I have 15 years panel or longitudinal data (measure of monthly vegetation indices across months and over years). I want to try both multivariate timeseries (tried the sktime kmeans clustering) as well as simplified k-means. The question is with regards to variables for the simplified k-means.
I have simplified the data by taking mean and standard deviation of all 12 months (e.g. Jan_Mean, Feb_mean,....Dec_mean & Jan_sd, Feb_sd,.... Dec_sd - total 24 variables). The simplified data resembles to that of multivariate timeseries.
My aim is to cluster the areas which have similar growing conditions. I am using k-means for the same. However, the new data structure have a high correlation coefficient between months and this expected because of the Phenology (Plant growth starts when temperature reaches >=6 degrees in Spring and reaches its peak in July and then goes down by the end of the year). I dont want to lose the importance of each month.

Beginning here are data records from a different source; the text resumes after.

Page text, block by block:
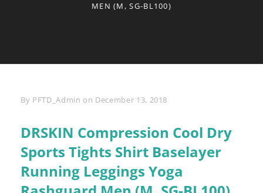
MEN (M, SG-BL100)
By Byline
PFTD_Admin on December 13, 2018
DRSKIN Compression Cool Dry
Sports Tights Shirt Baselayer
Running Leggings Yoga

However, k-means has difficulty managing columns with a high correlation coefficient, as it gives more weight to those columns. This can be corrected by substituting Mahalanobis distance for Euclidean distance, but due to the complexity of the calculation, I cannot employ this solution. Therefore, I require your help in addressing the correlation issue so that I can reduce correlation and use the default distance.
I have attempted to aggregate the months by developing seasons/Phenology (by taking the mean and standard deviation) - despite this, there is still a high correlation between some seasons, whereas the correlation between the majority of seasons is moderate (>0.7).
Can I take a month difference (current-previous) to significantly minimize the correlation?
As the data is of the panel form, I would also like to include within-year variations (annual mean and standard deviation e.g. Year2001_mean, Year2002_mean,.....)?
I sincerely need your advice.